GOAL OF THE EXERCISE: Please set down only the lines below starting with the line with "Maximum individual feature" and going on through the line with "kNN (k = 10) [12, 437, 82, 454]", verbatim and without pictures.

INPUT FOR THIS TASK:
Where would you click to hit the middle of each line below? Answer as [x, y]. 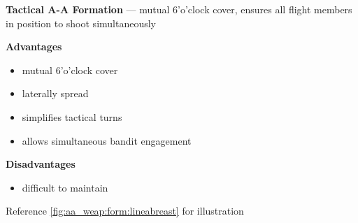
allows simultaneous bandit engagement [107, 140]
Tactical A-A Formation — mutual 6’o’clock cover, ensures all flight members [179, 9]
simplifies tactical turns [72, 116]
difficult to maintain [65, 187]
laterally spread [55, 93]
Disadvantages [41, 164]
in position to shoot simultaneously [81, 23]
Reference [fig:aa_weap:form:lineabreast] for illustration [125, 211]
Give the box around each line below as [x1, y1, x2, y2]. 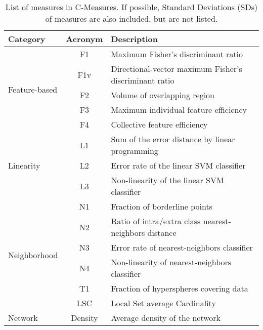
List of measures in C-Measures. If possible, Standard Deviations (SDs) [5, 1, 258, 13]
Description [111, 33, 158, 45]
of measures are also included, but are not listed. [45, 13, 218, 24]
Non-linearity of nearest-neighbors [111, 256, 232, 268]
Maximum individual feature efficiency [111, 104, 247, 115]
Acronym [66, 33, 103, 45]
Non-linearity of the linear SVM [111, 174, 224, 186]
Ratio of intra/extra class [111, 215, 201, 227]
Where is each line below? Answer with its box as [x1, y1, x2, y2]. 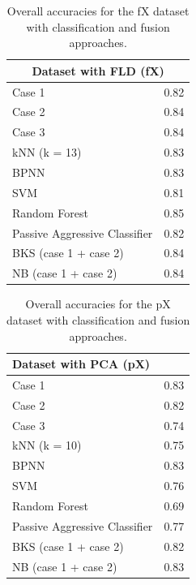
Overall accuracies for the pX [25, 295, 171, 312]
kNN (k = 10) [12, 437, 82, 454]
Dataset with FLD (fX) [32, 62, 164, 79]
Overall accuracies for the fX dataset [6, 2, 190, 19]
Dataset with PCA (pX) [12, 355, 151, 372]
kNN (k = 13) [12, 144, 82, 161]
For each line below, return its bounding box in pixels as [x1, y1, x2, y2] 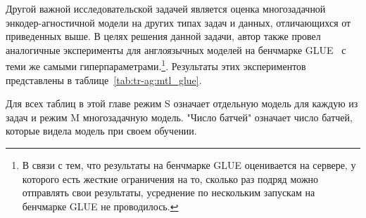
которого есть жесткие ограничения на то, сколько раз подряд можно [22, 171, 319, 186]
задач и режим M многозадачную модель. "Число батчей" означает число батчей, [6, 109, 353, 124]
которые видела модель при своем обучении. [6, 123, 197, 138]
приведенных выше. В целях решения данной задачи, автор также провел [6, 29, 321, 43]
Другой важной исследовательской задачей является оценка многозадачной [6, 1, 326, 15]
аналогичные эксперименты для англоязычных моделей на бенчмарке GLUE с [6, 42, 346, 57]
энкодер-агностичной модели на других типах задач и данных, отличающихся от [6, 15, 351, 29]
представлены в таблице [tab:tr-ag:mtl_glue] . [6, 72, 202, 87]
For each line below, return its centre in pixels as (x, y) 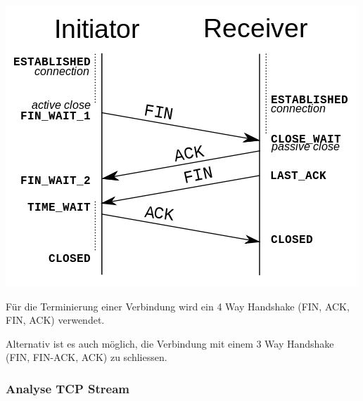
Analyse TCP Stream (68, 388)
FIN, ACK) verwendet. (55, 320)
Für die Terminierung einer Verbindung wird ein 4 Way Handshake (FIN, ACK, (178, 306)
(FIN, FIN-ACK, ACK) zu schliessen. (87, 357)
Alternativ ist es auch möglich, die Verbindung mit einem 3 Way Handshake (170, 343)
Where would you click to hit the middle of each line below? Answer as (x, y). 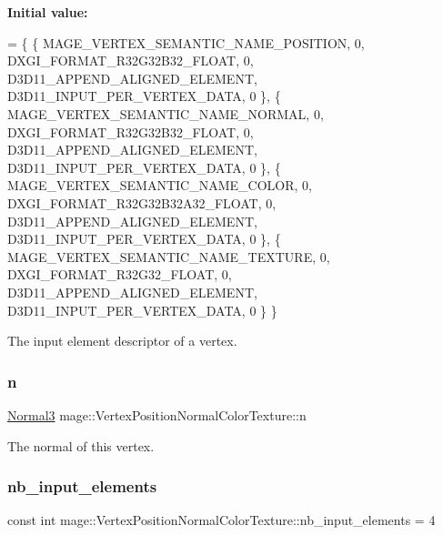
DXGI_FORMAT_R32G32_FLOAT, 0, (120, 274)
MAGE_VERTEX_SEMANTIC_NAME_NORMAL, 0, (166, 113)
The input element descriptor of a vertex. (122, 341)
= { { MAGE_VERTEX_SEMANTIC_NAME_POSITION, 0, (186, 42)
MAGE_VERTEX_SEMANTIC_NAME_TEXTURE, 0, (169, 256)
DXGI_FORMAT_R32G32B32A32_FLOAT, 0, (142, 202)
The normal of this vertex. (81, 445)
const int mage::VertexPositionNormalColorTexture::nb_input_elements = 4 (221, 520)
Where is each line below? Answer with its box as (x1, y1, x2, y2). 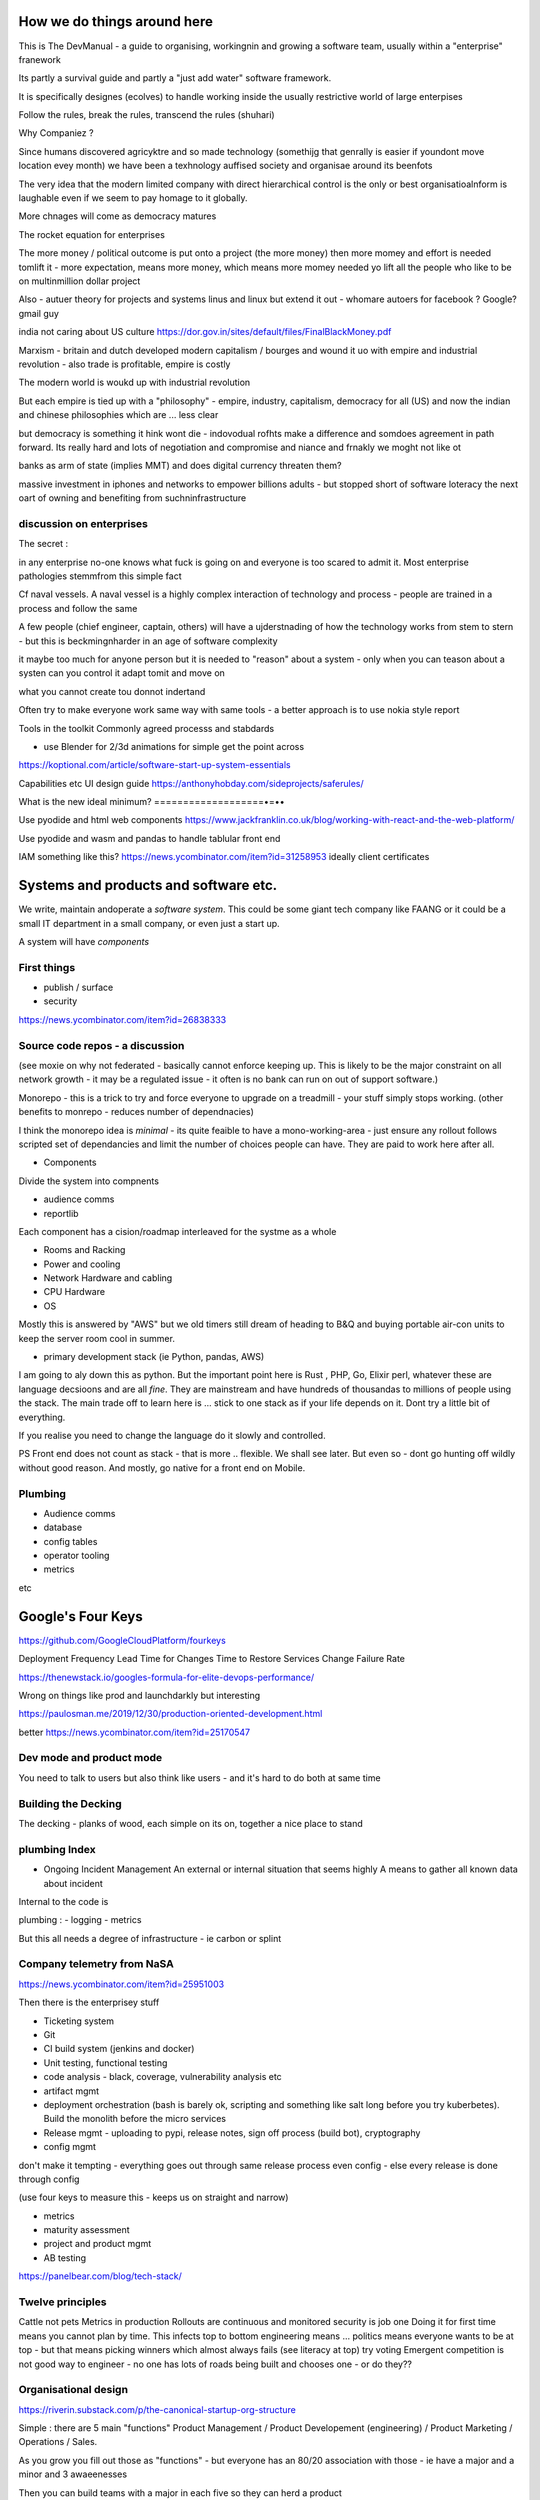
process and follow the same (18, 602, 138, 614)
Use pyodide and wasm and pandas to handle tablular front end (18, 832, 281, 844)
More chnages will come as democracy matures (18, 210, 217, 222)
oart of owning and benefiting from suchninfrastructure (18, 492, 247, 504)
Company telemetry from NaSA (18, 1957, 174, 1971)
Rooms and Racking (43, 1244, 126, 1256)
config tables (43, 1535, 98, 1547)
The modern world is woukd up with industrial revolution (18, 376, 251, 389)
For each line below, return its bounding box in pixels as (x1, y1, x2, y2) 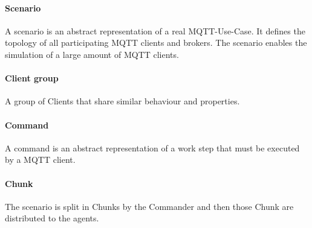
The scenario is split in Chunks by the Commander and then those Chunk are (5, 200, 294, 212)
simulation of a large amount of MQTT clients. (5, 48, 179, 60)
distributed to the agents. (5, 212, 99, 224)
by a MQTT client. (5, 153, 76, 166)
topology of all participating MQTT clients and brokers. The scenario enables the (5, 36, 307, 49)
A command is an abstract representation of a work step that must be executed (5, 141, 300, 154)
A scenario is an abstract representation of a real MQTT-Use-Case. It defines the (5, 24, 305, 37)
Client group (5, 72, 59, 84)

==

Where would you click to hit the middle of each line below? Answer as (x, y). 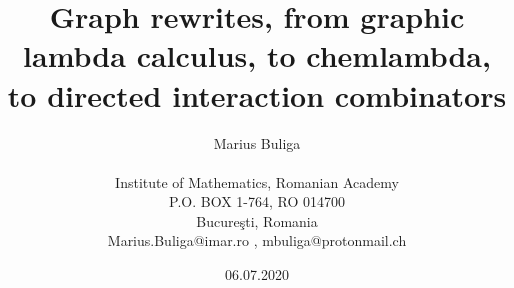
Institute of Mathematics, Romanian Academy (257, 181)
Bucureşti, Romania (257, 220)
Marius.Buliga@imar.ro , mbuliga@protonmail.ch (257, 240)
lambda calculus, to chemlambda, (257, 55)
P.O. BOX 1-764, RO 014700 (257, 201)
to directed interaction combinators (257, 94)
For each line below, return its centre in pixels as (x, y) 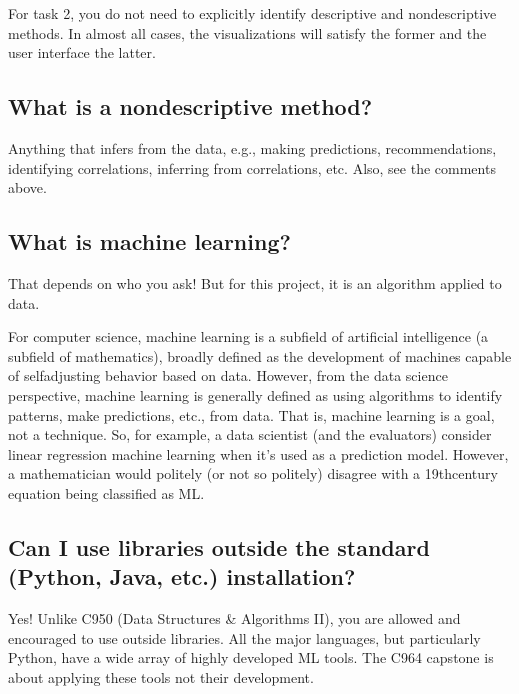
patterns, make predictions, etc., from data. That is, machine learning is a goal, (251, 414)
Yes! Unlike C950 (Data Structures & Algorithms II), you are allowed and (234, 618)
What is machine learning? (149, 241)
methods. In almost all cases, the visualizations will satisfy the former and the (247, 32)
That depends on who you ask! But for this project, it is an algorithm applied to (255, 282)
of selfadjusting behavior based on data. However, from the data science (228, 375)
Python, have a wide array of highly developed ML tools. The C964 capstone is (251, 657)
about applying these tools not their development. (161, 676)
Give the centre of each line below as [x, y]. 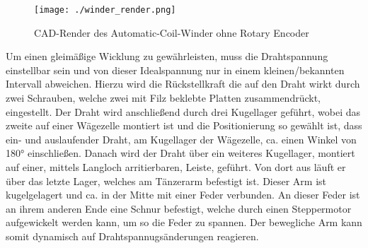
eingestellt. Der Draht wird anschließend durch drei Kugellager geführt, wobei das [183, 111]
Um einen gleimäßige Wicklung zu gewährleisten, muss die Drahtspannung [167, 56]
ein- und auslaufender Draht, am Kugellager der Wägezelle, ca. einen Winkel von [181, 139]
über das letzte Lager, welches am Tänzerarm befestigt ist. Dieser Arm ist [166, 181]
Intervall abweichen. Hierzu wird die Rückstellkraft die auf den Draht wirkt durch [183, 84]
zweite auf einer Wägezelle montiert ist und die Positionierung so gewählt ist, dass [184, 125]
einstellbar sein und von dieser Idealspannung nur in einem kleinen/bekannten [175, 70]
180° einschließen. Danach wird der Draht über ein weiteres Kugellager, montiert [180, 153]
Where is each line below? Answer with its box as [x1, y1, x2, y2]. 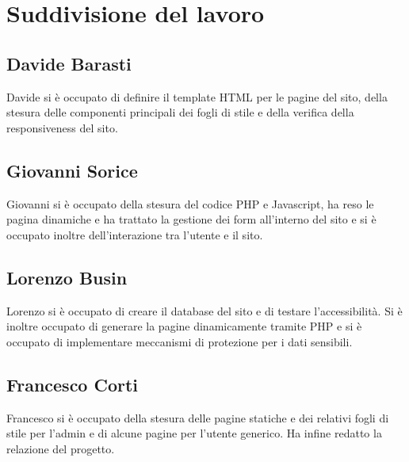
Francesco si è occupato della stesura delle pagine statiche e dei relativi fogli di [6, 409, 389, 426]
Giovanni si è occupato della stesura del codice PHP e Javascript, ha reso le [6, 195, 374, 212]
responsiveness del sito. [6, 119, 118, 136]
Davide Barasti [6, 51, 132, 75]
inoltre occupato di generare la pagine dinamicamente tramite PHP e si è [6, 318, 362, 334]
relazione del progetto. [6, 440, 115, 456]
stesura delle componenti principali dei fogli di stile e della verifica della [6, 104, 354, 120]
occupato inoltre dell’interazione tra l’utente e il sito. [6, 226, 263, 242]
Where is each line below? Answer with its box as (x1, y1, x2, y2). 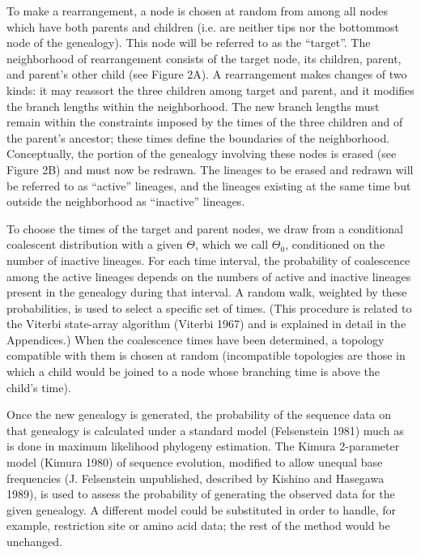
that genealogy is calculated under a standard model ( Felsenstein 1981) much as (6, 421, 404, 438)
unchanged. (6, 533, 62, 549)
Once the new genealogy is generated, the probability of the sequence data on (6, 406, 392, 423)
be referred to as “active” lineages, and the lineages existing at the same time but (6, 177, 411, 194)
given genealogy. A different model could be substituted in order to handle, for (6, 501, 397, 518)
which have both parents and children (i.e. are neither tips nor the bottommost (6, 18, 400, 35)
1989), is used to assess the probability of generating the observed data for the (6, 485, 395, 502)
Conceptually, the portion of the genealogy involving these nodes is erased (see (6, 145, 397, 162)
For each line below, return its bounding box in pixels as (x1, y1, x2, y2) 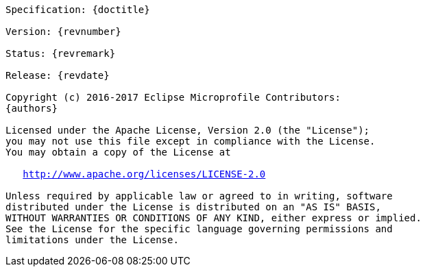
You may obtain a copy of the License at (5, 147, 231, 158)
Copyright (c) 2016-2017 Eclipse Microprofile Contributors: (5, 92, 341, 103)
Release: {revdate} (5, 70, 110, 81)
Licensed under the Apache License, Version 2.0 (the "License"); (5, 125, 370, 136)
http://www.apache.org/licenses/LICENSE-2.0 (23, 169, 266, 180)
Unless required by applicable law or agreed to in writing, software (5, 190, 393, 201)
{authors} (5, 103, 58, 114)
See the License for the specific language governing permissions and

==

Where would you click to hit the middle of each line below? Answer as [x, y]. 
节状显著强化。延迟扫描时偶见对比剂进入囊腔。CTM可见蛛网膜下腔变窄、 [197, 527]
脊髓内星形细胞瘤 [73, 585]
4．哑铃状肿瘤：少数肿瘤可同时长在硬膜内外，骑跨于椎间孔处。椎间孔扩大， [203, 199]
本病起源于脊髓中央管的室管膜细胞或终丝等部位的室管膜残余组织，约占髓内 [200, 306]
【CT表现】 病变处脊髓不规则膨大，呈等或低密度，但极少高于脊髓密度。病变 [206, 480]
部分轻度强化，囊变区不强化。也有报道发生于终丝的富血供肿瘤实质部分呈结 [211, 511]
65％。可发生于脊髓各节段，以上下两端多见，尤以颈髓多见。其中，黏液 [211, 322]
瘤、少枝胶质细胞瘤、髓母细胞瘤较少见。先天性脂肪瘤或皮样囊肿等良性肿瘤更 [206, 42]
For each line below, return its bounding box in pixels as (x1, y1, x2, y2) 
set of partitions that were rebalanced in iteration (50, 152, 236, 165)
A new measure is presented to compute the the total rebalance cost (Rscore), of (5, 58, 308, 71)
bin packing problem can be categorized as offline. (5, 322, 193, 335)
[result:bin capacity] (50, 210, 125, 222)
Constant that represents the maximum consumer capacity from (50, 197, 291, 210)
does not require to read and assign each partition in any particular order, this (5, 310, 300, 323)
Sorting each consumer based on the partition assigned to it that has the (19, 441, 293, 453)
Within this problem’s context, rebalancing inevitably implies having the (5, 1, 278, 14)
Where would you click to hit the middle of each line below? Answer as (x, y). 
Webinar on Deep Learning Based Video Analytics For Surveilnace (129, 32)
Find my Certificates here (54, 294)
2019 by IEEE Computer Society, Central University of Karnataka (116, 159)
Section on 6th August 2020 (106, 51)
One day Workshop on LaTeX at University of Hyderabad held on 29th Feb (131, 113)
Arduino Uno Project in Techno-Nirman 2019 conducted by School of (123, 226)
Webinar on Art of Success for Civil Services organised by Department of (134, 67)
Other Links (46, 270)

TASK RESULT:
Maximum individual feature efficiency [111, 104, 247, 115]
Acronym [66, 33, 103, 45]
Non-linearity of the linear SVM [111, 174, 224, 186]
Ratio of intra/extra class [111, 215, 201, 227]
Where is each line below? Answer with its box as [x1, y1, x2, y2]. 
Overall accuracies for the pX [25, 295, 171, 312]
kNN (k = 10) [12, 437, 82, 454]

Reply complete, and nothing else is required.